**Task objective**
Skip every picture while you write out the records below, from the first line through the one that contains "company-dabbrev))) (25, 814)", both ends kept.

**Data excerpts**
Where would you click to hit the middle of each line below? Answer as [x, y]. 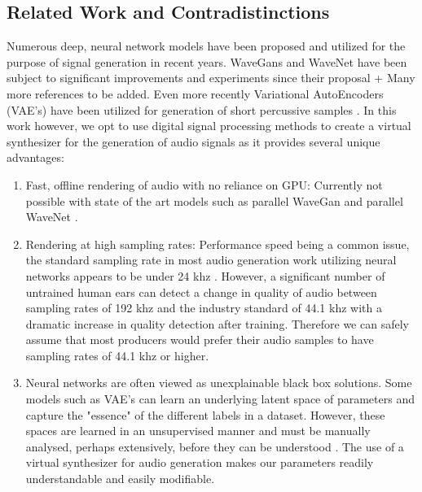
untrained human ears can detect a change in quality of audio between [201, 292]
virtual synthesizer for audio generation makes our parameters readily [200, 462]
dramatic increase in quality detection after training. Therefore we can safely [217, 323]
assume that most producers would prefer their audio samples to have [200, 340]
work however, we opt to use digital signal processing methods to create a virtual [209, 126]
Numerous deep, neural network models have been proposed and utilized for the [206, 46]
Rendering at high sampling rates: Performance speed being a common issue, [218, 244]
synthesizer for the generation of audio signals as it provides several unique [193, 141]
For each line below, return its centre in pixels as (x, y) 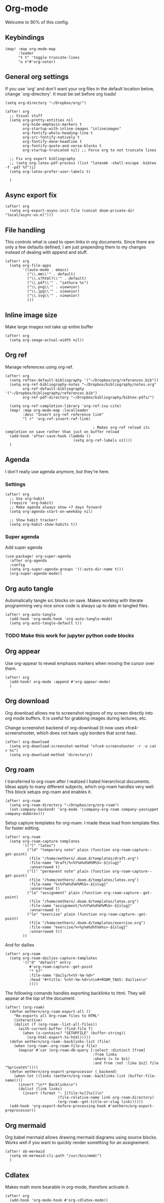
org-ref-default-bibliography (53, 389)
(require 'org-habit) (32, 503)
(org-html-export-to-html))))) (59, 1038)
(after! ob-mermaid (25, 1151)
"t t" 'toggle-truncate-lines (49, 57)
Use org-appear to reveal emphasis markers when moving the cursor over (80, 663)
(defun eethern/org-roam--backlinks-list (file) (60, 1042)
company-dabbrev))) (25, 814)
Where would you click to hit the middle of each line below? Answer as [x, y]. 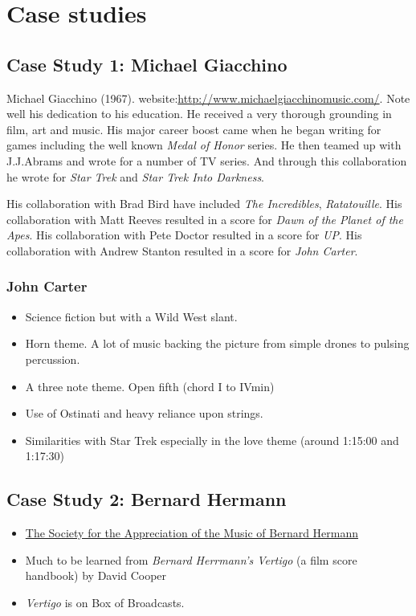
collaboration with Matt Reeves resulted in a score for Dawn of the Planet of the [205, 219]
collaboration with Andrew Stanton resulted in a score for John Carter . [182, 250]
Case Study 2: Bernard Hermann [147, 499]
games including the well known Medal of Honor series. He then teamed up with [204, 145]
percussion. [53, 359]
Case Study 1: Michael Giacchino [147, 64]
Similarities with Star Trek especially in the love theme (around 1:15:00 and [212, 440]
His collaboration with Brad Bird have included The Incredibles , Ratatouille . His [204, 204]
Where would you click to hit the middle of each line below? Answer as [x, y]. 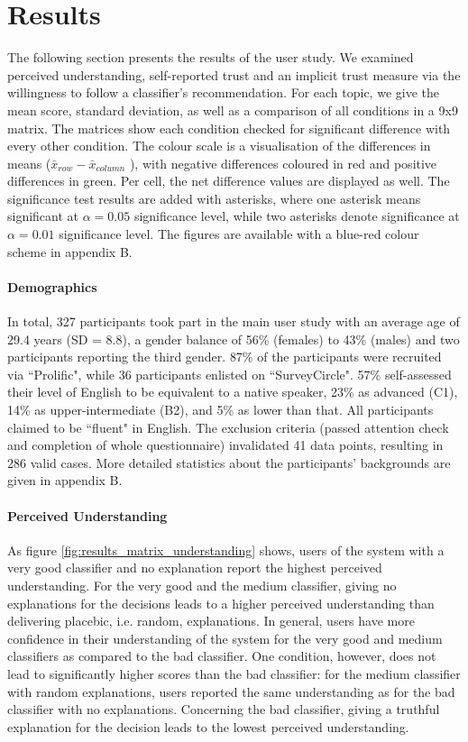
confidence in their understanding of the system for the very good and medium [225, 638]
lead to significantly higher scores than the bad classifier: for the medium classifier [234, 673]
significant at [43, 216]
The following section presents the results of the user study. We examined [211, 57]
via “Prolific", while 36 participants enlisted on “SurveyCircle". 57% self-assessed [229, 374]
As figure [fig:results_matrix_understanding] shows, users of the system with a [226, 550]
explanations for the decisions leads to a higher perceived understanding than [221, 603]
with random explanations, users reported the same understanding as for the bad [231, 691]
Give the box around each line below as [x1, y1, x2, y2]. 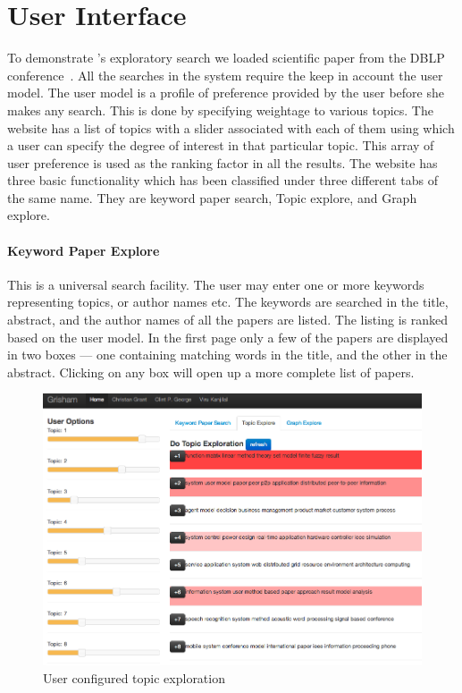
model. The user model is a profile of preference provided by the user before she [7, 83, 445, 102]
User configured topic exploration [43, 669, 225, 688]
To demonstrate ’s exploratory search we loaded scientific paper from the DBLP [7, 48, 445, 67]
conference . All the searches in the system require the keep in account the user [7, 65, 443, 84]
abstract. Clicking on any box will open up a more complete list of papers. [7, 362, 415, 381]
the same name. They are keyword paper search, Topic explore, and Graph [7, 188, 417, 207]
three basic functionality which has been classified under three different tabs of [7, 171, 438, 190]
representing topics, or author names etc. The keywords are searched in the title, [7, 292, 449, 311]
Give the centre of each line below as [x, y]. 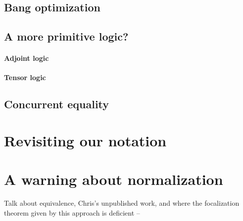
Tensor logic [25, 77]
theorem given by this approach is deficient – [72, 212]
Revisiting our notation [85, 140]
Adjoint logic [26, 58]
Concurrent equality [57, 104]
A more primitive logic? [66, 36]
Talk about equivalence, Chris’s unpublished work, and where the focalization [122, 203]
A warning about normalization [114, 179]
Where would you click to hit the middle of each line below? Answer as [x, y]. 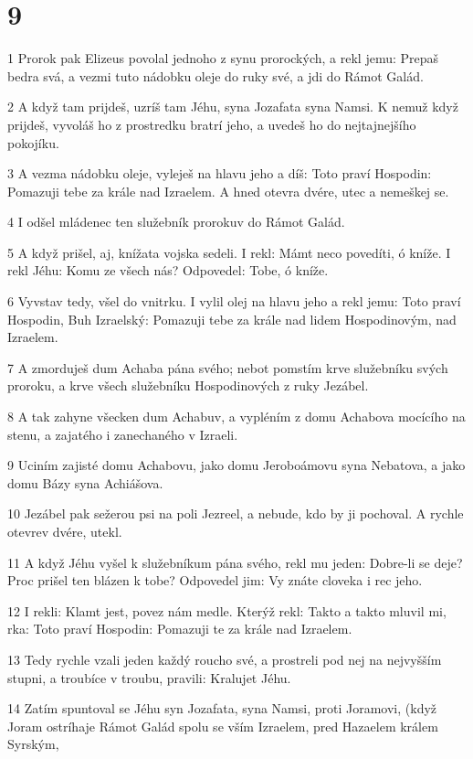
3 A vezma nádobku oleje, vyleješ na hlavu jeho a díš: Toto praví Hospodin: [220, 173]
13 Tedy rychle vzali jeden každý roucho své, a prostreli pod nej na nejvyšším [225, 659]
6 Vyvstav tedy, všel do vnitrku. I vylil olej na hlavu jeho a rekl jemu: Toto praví [234, 301]
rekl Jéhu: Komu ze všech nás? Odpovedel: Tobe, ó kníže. [168, 270]
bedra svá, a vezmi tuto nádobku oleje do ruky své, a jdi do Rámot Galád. [215, 75]
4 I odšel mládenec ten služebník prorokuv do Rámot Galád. [176, 222]
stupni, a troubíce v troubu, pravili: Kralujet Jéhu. [149, 677]
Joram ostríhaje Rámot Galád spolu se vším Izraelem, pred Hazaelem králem [223, 726]

**Answer for the task**
Where would you click to hit the middle of each line below? Answer as [x, y]. 
untrained human ears can detect a change in quality of audio between [201, 292]
virtual synthesizer for audio generation makes our parameters readily [200, 462]
dramatic increase in quality detection after training. Therefore we can safely [217, 323]
assume that most producers would prefer their audio samples to have [200, 340]
work however, we opt to use digital signal processing methods to create a virtual [209, 126]
Numerous deep, neural network models have been proposed and utilized for the [206, 46]
Rendering at high sampling rates: Performance speed being a common issue, [218, 244]
synthesizer for the generation of audio signals as it provides several unique [193, 141]
For each line below, return its centre in pixels as (x, y) 
org-ref-default-bibliography (53, 389)
(require 'org-habit) (32, 503)
(org-html-export-to-html))))) (59, 1038)
(after! ob-mermaid (25, 1151)
"t t" 'toggle-truncate-lines (49, 57)
Use org-appear to reveal emphasis markers when moving the cursor over (80, 663)
(defun eethern/org-roam--backlinks-list (file) (60, 1042)
company-dabbrev))) (25, 814)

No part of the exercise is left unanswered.